The issue of this power tussle has been there for long. There are many Kingdoms that were dethroned in Northern Nigeria by Dan fodio and his disciples and up till date. These Kingdoms are still looking for opportunity to take what belongs to them…
We always want to overheat issues and politicise them… Nigerians are hypocrites. We lack the knowledge of history. Kano has been a wonderful ancient city even before the Fulani jihadist..
If you must know, go back and read the history of many renowned families in Kano. Go back to history and read the history of Alhassan Dantata…… Dantata was born into an Agalawa trading family in Bebeji in present-day Kano State in 1877 and died in 1955.
Jot down the dates and facts, at the end you could swear that Kano and other Kingdoms were there doing great before Dan fodio.
Let’s start from Borno Empire, Islam was there for over 500years before even western education came to Southern part of Nigeria. Therefore, the Kanuris were educated and could read and write before any part of Nigeria or even West African countries…
Most of these Kingdoms where Uthman Dan Fodio could not conquer still have there non-fulanis Kings.. (For example) Kanuri, Jukun, TIV, Igala etc…
What actually happened when Dan Fodio took over these Kingdoms he politically relegated and demoted all the Kings to District heads and appointed his disciples as First Class Emirs…
Today, any of these kingdoms who have their own as a Governor because the traditional rulers are under the LG chairmen and the Governor has the final say… would definitely restore back their positions as First Class Kings.. It is not the matter of attacking Kano or something else…
In Adamawa, with highest number of ethnic groups and tribes it has 73 different languages… Plateau state with second highest with 56 different languages…
In Hong Local Government, it was the late Lamido who relegated the Kilba Kingdom when their King died. What do you think will happen if a Kilba one day becomes the Governor of the state..

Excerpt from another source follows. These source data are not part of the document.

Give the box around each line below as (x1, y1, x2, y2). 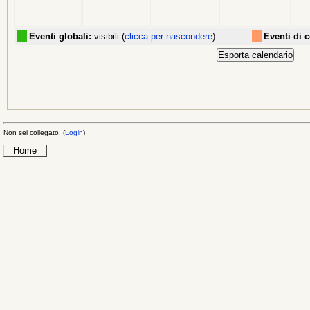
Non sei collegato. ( (3, 128, 65, 136)
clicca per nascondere (125, 31, 212, 42)
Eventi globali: (29, 31, 91, 42)
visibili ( (91, 31, 125, 42)
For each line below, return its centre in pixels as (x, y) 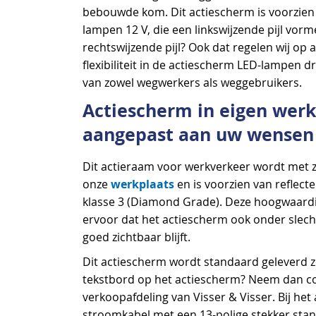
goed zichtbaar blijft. (136, 237)
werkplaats (142, 184)
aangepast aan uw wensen (198, 134)
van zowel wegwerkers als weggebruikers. (192, 83)

Likewise every part of Northern Nigeria where such demotion and dethronement had happened. Anytime their own get the opportunity, he will definitely give them their Kingdoms.
What has happened in Kano is inevitable now or later and so also, in many other places and tribes. In fact, with what is currently happening in Kano. Many states will experience the same thing. It is not a siege, not at all… To them, it is an independence in another dimension…
So stop deceiving yourselves, go back and read history. Whether Ganduje divides the emirate or not, someone else will do so in the future…
Go to Rano, Gaya etc and oppose what just happened you will see what will happen to you…
What Ganduje did will not destroy Kano, will not reduce HRH Sanusi and in fact, it may bring development… The only effect is on one person… It has reduced his political power and some financial benefits… If not so, nothing wrong will happen in Kano…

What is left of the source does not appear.